Segment Start: RECORDS FOR THE EXERCISE
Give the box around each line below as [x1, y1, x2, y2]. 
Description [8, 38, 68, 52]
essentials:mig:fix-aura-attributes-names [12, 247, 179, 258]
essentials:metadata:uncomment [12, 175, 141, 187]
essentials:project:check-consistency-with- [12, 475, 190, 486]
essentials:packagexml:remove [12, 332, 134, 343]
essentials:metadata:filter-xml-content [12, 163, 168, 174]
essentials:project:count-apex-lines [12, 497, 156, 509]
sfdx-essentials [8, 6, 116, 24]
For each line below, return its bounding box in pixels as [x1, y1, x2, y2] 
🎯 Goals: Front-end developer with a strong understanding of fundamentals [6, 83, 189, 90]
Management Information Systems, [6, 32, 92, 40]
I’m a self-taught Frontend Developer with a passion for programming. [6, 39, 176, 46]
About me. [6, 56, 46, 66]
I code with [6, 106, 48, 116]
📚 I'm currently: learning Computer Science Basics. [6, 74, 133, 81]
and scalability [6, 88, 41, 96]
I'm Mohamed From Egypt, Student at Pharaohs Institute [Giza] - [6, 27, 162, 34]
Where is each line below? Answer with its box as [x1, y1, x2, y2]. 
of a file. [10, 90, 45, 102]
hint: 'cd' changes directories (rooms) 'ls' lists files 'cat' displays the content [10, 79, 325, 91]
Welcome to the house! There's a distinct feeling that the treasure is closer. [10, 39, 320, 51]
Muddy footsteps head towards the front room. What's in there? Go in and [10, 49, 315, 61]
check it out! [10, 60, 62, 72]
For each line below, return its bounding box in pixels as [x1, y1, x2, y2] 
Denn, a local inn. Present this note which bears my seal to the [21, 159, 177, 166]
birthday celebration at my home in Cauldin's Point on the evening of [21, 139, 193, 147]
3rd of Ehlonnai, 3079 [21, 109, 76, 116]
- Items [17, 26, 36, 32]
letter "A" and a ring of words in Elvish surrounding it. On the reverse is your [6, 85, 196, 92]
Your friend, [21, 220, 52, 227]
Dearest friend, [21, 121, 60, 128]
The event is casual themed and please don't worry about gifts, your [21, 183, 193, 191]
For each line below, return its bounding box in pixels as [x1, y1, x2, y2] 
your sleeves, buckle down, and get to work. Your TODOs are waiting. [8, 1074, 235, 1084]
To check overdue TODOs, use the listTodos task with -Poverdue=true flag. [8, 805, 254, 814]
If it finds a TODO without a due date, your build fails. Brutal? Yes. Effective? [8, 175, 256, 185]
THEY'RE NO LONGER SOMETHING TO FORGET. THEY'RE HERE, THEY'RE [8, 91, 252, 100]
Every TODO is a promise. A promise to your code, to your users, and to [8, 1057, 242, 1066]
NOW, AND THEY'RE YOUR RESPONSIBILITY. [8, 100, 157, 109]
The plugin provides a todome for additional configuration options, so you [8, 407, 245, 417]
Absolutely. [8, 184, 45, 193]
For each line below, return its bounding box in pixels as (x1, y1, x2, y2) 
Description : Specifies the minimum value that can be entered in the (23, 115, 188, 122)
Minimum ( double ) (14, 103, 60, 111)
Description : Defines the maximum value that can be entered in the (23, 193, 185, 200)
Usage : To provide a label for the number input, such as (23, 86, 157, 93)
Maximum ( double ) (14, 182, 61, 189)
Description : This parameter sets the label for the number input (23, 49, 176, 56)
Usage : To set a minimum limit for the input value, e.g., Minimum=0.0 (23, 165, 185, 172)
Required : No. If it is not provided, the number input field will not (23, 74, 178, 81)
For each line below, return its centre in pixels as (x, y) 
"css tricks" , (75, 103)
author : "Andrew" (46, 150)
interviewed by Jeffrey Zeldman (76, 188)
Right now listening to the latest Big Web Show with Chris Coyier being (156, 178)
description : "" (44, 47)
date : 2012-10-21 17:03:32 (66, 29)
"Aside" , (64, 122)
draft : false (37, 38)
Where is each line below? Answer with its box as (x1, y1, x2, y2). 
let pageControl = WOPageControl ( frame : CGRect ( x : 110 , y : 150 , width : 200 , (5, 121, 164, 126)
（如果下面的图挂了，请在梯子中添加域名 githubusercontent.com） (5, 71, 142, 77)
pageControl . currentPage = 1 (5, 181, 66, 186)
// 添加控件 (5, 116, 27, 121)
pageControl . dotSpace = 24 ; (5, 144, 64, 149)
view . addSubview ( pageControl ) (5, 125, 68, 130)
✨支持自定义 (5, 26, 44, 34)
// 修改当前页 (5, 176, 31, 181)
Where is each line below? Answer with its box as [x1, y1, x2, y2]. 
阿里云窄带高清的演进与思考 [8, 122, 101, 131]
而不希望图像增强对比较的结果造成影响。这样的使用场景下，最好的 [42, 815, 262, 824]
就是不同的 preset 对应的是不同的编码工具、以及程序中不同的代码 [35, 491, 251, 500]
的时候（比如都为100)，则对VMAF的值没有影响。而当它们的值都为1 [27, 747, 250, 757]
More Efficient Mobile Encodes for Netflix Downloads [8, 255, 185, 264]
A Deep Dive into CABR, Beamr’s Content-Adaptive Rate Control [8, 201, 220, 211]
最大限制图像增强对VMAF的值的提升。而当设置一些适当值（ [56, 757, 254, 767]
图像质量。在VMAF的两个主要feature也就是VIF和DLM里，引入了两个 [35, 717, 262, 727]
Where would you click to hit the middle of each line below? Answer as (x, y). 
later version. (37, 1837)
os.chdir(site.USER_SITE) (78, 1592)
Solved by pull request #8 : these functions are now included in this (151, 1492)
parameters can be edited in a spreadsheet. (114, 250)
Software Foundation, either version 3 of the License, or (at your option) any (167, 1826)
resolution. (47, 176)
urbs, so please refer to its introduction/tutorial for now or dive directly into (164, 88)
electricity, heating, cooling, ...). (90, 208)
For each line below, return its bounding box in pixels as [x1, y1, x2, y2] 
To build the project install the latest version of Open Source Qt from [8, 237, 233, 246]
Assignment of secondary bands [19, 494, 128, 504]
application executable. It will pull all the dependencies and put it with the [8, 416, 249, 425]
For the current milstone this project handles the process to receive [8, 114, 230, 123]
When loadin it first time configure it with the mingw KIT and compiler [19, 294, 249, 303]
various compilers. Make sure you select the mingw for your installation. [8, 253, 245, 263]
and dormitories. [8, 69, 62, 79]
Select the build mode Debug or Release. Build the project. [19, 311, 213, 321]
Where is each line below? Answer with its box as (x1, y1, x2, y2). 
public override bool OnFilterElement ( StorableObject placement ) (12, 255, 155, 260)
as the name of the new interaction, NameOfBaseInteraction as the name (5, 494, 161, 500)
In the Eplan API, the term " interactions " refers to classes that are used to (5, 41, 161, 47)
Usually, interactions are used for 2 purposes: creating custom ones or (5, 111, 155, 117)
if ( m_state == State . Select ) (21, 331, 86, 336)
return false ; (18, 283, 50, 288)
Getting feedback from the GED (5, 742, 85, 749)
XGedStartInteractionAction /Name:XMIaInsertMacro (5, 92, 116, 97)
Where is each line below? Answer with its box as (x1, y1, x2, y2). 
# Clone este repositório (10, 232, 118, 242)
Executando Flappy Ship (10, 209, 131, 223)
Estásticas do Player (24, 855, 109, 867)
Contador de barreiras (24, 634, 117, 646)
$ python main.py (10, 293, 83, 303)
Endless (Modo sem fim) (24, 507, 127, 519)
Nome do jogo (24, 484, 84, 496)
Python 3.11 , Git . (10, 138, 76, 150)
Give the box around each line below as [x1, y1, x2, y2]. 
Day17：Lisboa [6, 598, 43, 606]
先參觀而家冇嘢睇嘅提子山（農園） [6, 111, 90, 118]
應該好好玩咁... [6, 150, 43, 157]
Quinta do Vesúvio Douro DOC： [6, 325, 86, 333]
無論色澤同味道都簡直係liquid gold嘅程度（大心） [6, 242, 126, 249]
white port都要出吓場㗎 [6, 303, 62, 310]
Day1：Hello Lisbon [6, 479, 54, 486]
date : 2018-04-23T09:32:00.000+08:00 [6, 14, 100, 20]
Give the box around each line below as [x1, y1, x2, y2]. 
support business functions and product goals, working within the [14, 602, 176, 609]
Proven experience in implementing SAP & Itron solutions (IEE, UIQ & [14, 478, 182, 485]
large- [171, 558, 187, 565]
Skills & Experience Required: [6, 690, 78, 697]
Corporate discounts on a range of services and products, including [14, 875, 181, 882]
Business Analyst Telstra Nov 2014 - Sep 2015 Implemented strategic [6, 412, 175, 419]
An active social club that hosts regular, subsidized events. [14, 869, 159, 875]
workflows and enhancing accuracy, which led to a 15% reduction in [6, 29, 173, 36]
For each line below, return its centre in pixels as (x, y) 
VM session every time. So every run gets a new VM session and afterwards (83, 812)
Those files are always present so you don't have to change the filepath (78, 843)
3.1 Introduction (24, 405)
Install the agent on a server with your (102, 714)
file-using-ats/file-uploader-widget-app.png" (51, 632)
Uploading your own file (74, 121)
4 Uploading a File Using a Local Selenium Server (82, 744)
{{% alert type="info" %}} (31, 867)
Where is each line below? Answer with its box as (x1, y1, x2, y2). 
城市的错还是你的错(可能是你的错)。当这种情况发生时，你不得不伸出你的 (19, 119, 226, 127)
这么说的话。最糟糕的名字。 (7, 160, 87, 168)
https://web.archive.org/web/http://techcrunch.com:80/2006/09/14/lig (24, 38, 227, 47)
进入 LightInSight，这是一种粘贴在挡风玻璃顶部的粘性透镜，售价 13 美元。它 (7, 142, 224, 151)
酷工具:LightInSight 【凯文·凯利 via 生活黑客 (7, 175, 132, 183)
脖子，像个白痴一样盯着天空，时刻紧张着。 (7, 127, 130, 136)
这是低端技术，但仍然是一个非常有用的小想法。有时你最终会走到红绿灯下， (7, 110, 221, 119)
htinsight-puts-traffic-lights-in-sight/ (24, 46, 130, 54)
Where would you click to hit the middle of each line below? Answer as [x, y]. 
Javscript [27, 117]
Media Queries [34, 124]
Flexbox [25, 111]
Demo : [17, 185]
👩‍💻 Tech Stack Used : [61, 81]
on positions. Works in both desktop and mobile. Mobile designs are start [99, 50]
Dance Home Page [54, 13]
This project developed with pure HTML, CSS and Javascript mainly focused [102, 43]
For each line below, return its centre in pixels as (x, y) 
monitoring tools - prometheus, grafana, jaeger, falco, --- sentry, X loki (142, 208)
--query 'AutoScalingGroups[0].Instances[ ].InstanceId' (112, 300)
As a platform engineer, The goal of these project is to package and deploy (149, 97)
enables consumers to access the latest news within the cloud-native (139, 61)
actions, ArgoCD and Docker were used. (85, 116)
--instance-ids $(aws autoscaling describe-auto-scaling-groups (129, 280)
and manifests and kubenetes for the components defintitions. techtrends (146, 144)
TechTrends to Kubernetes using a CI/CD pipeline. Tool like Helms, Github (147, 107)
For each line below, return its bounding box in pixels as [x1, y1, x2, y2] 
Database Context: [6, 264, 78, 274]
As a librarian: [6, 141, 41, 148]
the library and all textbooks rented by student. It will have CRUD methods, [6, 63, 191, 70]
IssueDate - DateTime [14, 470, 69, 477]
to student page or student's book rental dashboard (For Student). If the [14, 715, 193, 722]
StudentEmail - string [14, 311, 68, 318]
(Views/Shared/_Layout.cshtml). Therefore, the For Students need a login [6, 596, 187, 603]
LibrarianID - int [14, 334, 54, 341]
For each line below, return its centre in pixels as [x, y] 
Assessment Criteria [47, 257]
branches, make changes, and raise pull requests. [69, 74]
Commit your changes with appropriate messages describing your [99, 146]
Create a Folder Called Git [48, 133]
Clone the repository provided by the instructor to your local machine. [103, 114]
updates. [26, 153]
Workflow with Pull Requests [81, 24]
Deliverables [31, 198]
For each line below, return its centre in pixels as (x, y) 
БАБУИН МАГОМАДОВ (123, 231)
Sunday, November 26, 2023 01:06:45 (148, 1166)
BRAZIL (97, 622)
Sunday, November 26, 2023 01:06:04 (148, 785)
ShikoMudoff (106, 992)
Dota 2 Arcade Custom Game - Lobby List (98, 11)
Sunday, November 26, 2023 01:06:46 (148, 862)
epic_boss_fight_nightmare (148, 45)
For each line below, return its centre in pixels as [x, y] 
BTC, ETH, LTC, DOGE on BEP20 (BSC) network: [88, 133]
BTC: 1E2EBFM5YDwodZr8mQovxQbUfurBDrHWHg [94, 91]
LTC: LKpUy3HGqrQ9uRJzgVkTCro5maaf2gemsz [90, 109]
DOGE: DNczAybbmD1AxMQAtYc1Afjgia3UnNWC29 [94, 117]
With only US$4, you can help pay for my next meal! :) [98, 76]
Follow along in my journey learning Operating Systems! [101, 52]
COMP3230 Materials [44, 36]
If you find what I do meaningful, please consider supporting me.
Segment End: RECORDS FOR THE EXERCISE
== WHAT TO DO ==
Your reply is to repeat, unchanged, the lines above running from the one with "About me. [6, 56, 46, 66]" up to and including the one with "Denn, a local".

== EXERCISE SOLUTION ==
About me. [6, 56, 46, 66]
I code with [6, 106, 48, 116]
📚 I'm currently: learning Computer Science Basics. [6, 74, 133, 81]
and scalability [6, 88, 41, 96]
I'm Mohamed From Egypt, Student at Pharaohs Institute [Giza] - [6, 27, 162, 34]
Where is each line below? Answer with its box as [x1, y1, x2, y2]. 
of a file. [10, 90, 45, 102]
hint: 'cd' changes directories (rooms) 'ls' lists files 'cat' displays the content [10, 79, 325, 91]
Welcome to the house! There's a distinct feeling that the treasure is closer. [10, 39, 320, 51]
Muddy footsteps head towards the front room. What's in there? Go in and [10, 49, 315, 61]
check it out! [10, 60, 62, 72]
For each line below, return its bounding box in pixels as [x1, y1, x2, y2] 
Denn, a local inn. Present this note which bears my seal to the [21, 159, 177, 166]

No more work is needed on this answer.